Diablo 3 was surprisingly awesome on consoles, I don't see this being much different. I may play this on console just for the simple fact that it allows you to have 4-6 skills on screen at one time and not have to use keybinds. IF you can mange to get your hands on a PS5 or Xbox Series X, for $500 you will absolutely be able to play it in 4k at 60 fps.

If you have a last-gen console, I would guess it will run D2 at 30 fps in 1080p with some pretty annoying load times.

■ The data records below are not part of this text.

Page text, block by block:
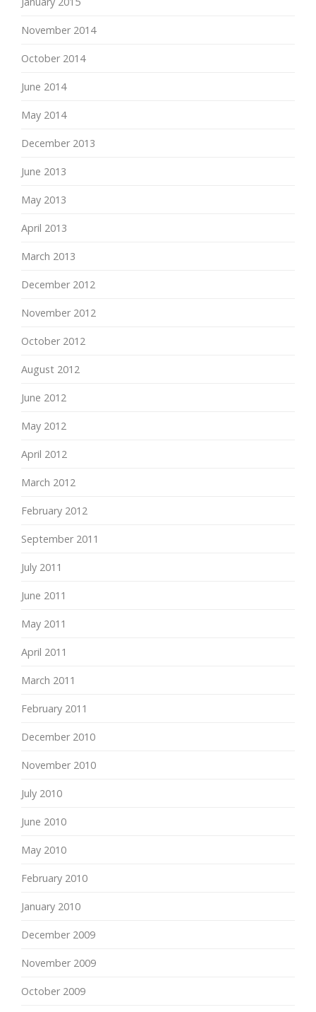
November 2014
October 2014
June 2014
May 2014
December 2013
June 2013
May 2013
April 2013
March 2013
December 2012
November 2012
October 2012
August 2012
June 2012
May 2012
April 2012
March 2012
February 2012
September 2011
July 2011
June 2011
May 2011
April 2011
March 2011
February 2011
December 2010
November 2010
July 2010
June 2010
May 2010
February 2010
January 2010
December 2009
November 2009
October 2009
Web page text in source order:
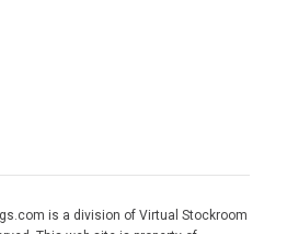
is a division of Virtual Stockroom
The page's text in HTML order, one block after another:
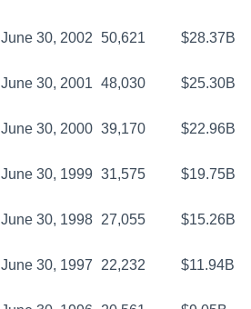
June 30, 2002 50,621 $28.37B
June 30, 2001 48,030 $25.30B
June 30, 2000 39,170 $22.96B
June 30, 1999 31,575 $19.75B
June 30, 1998 27,055 $15.26B
June 30, 1997 22,232 $11.94B
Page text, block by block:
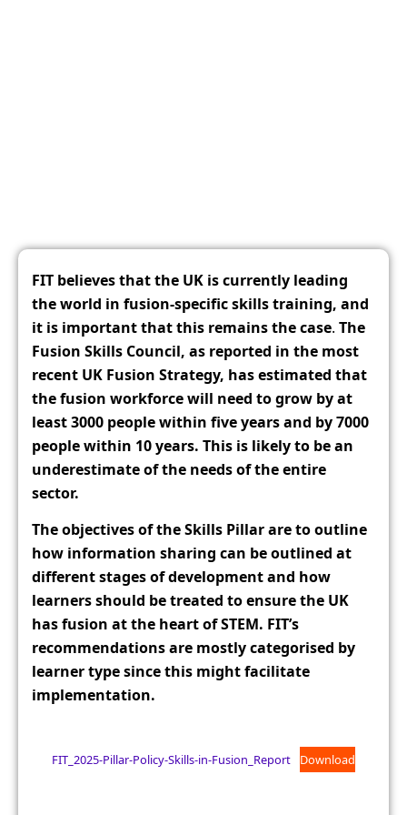
FIT believes that the UK is currently leading
the world in fusion-specific skills training, and
it is important that this remains the case. The
Fusion Skills Council, as reported in the most
recent UK Fusion Strategy, has estimated that
the fusion workforce will need to grow by at
least 3000 people within five years and by 7000
people within 10 years. This is likely to be an
underestimate of the needs of the entire
sector.
The objectives of the Skills Pillar are to outline
how information sharing can be outlined at
different stages of development and how
learners should be treated to ensure the UK
has fusion at the heart of STEM. FIT’s
recommendations are mostly categorised by
learner type since this might facilitate
implementation.
FIT_2025-Pillar-Policy-Skills-in-Fusion_Report Download
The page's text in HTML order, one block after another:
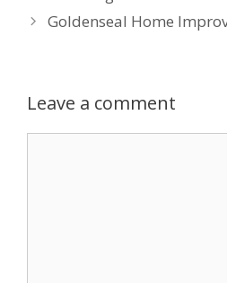
Goldenseal Home
Leave a comment
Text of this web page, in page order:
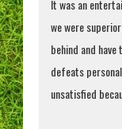
It was an
we were
behind and
defeats
unsatisfied
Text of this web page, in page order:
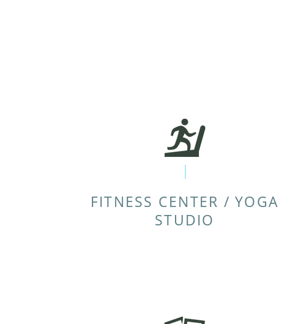
FITNESS CENTER / YOGA
STUDIO
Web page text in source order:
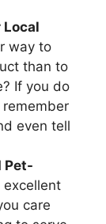
Local
way to
than to
If you do
remember
even tell
Pet-
excellent
care
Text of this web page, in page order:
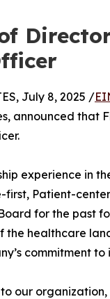
July 8, 2025 /
announced that
experience in
first, Patient-
for the past
healthcare
commitment
to our
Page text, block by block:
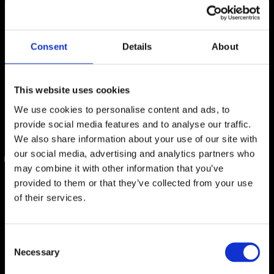
Consent Details About
This website uses cookies
We use cookies to personalise content and ads, to
provide social media features and to analyse our traffic.
We also share information about your use of our site with
our social media, advertising and analytics partners who
may combine it with other information that you’ve
provided to them or that they’ve collected from your use
of their services.
Selection
Necessary
FREQUENTLY ASKED
QUESTIONS
Please read our FAQ page to prepare for your cruise.
Important policies and guidelines are also included
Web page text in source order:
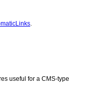
.
useful for a CMS-type
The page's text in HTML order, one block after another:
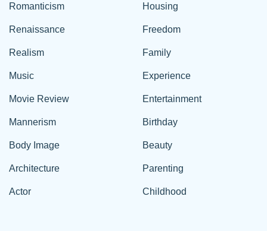
Romanticism
Renaissance
Realism
Music
Movie Review
Mannerism
Body Image
Architecture
Actor
Housing
Freedom
Family
Experience
Entertainment
Birthday
Beauty
Parenting
Childhood
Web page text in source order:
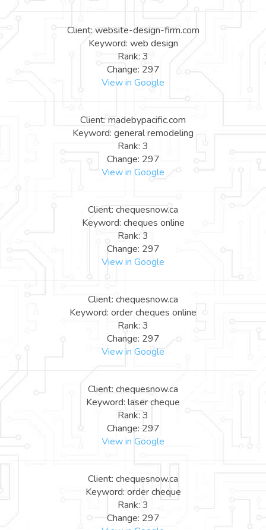
Client: website-design-firm.com
Keyword: web design
Rank: 3
Change: 297
View in Google
Client: madebypacific.com
Keyword: general remodeling
Rank: 3
Change: 297
View in Google
Client: chequesnow.ca
Keyword: cheques online
Rank: 3
Change: 297
View in Google
Client: chequesnow.ca
Keyword: order cheques online
Rank: 3
Change: 297
View in Google
Client: chequesnow.ca
Keyword: laser cheque
Rank: 3
Change: 297
View in Google
Client: chequesnow.ca
Keyword: order cheque
Rank: 3
Change: 297
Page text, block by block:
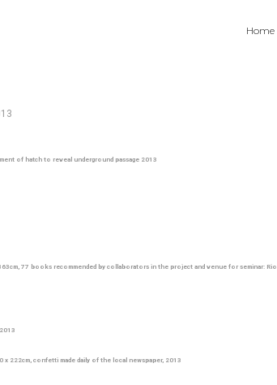
Home
of hatch to reveal underground passage 2013
77 books recommended by collaborators in the project and venue for seminar: Rio
222cm, confetti made daily of the local newspaper, 2013
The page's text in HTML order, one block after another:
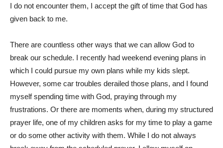
I do not encounter them, I accept the gift of time that God has
given back to me.
There are countless other ways that we can allow God to
break our schedule. I recently had weekend evening plans in
which I could pursue my own plans while my kids slept.
However, some car troubles derailed those plans, and I found
myself spending time with God, praying through my
frustrations. Or there are moments when, during my structured
prayer life, one of my children asks for my time to play a game
or do some other activity with them. While I do not always
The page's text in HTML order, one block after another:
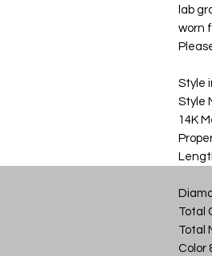
lab
worn
Style
Style
14K
Total
Total
Color
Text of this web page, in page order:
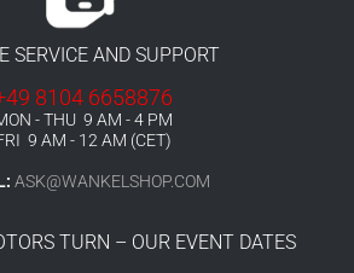
SERVICE AND SUPPORT
8104 6658876
- THU 9 AM - 4 PM
9 AM - 12 AM (CET)
ASK@WANKELSHOP.COM
TURN – OUR EVENT DATES
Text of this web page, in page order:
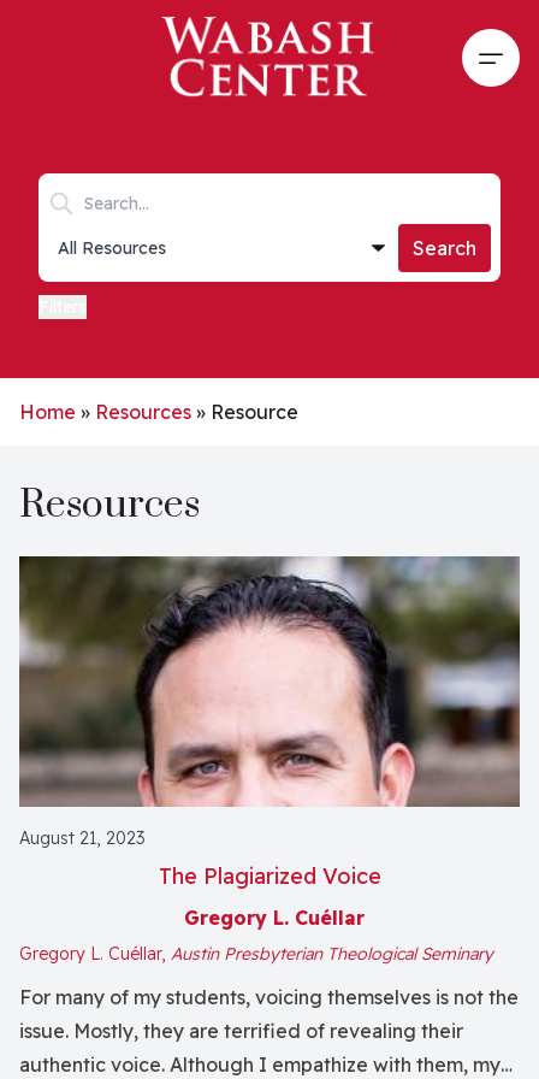
Skip to main content
Search keywords
Collections list
Search
Home » Resources » Resource
Resources
August 21, 2023
The Plagiarized Voice
Gregory L. Cuéllar
Gregory L. Cuéllar, Austin Presbyterian Theological Seminary
For many of my students, voicing themselves is not the
issue. Mostly, they are terrified of revealing their
authentic voice. Although I empathize with them, my
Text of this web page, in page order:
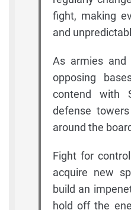
fight, making
and
As armies and
opposing
contend with
defense
around the
Fight for
acquire new
build an
hold off the
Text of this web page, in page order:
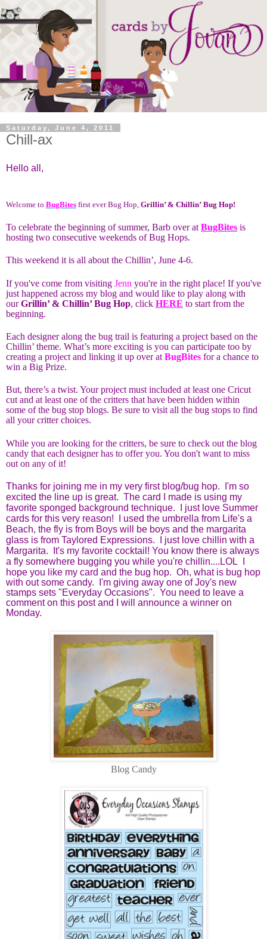
Saturday, June 4, 2011
Chill-ax
Hello all,
Welcome to BugBites first ever Bug Hop, Grillin’ & Chillin’ Bug Hop!
To celebrate the beginning of summer, Barb over at BugBites is
hosting two consecutive weekends of Bug Hops.
This weekend it is all about the Chillin’, June 4-6.
If you've come from visiting Jenn you're in the right place! If you've
just happened across my blog and would like to play along with
ourGrillin’ & Chillin’ Bug Hop, click HERE to start from the
beginning.
Each designer along the bug trail is featuring a project based on the
Chillin’ theme. What’s more exciting is you can participate too by
creating a project and linking it up over at BugBites for a chance to
win a Big Prize.
But, there’s a twist. Your project must included at least one Cricut
cut and at least one of the critters that have been hidden within
some of the bug stop blogs. Be sure to visit all the bug stops to find
all your critter choices.
While you are looking for the critters, be sure to check out the blog
candy that each designer has to offer you. You don't want to miss
out on any of it!
Thanks for joining me in my very first blog/bug hop. I'm so
excited the line up is great. The card I made is using my
favorite sponged background technique. I just love Summer
cards for this very reason! I used the umbrella from Life's a
Beach, the fly is from Boys will be boys and the margarita
glass is from Taylored Expressions. I just love chillin with a
Margarita. It's my favorite cocktail! You know there is always
a fly somewhere bugging you while you're chillin....LOL
hope you like my card and the bug hop. Oh, what is bug hop
with out some candy. I'm giving away one of Joy's new
stamps sets "Everyday Occasions". You need to leave a
comment on this post and I will announce a winner on
Monday.
Blog Candy
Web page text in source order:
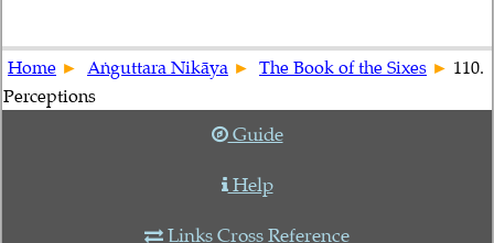
Home Aṅguttara Nikāya The Book of the Sixes
110.
Perceptions
Guide
Help
Links Cross Reference
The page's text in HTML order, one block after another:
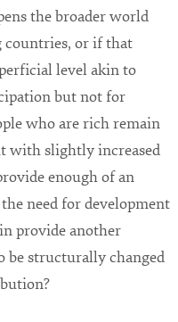
the broader world
countries, or if that
level akin to
but not for
who are rich remain
with slightly increased
enough of an
need for development
provide another
be structurally changed
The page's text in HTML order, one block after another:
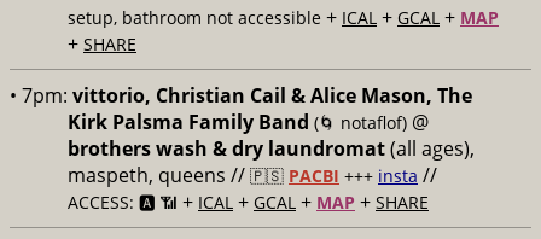
setup, bathroom not accessible + ICAL + GCAL + MAP
+ SHARE
• 7pm: vittorio, Christian Cail & Alice Mason, The
Kirk Palsma Family Band (🌀 notaflof) @
brothers wash & dry laundromat(all ages),
maspeth, queens // 🇵🇸 PACBI +++ insta //
ACCESS: 🅰️ 📶 + ICAL + GCAL + MAP + SHARE
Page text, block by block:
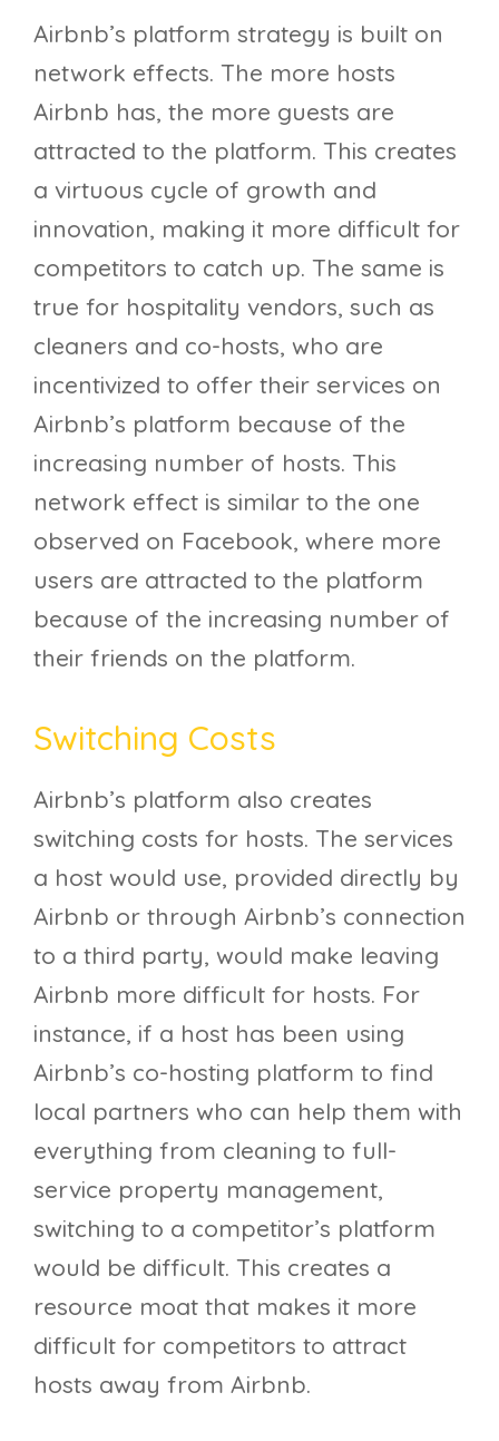
Airbnb’s platform strategy is built on
network effects. The more hosts
Airbnb has, the more guests are
attracted to the platform. This creates
a virtuous cycle of growth and
innovation, making it more difficult for
competitors to catch up. The same is
true for hospitality vendors, such as
cleaners and co-hosts, who are
incentivized to offer their services on
Airbnb’s platform because of the
increasing number of hosts. This
network effect is similar to the one
observed on Facebook, where more
users are attracted to the platform
because of the increasing number of
their friends on the platform.
Switching Costs
Airbnb’s platform also creates
switching costs for hosts. The services
a host would use, provided directly by
Airbnb or through Airbnb’s connection
to a third party, would make leaving
Airbnb more difficult for hosts. For
instance, if a host has been using
Airbnb’s co-hosting platform to find
local partners who can help them with
everything from cleaning to full-
service property management,
switching to a competitor’s platform
would be difficult. This creates a
resource moat that makes it more
difficult for competitors to attract
hosts away from Airbnb.
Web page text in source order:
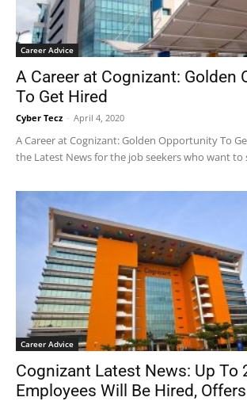
Career Advice
A Career at Cognizant: Golden
To Get Hired
Cyber Tecz - April 4, 2020
A Career at Cognizant: Golden Opportunity To
the Latest News for the job seekers who want to
Career Advice
Cognizant Latest News: Up To
Employees Will Be Hired,

16 GB of RAM is pretty standard nowadays. The particle effects alone will make Diablo 2: Resurrected require at least a 1060. The problem you're running into is being a fan of 20 year old games (or in the case BG, a series) being revived after two decades of tech advances. I'm not even sure I would like BG3, and while I'm sure I would like D2:R and had been planning to buy it, I'm not paying $1200 or more for it! I'm sure that's very exciting to a lot of people with plenty of disposable income who already have or will soon buy top of the line new computers, but that's not me. It's hard to believe such an old game could be "remastered" to the point of needing that kind of computer power, but apparently this one is. Best Buy's lower end "gaming computers" have only 2 GB dedicated video RAM on some of the graphics cards. It says it "recommends" 16 GB system RAM and 6 GB (!) dedicated video RAM. I looked at Best Buy, and their bottom of the line (under $1000 USD) "gaming PC's" also don't meet system requirements. That makes two games of interest to me - Baldur's Gate 3 and now Diablo 2: Resurrected, that I would probably need a new computer to play. My computer *barely* meets minimum, much less recommended, and that's assuming it will work on Windows 8, since they support nothing but Windows 10. The system requirements they just released are quite daunting.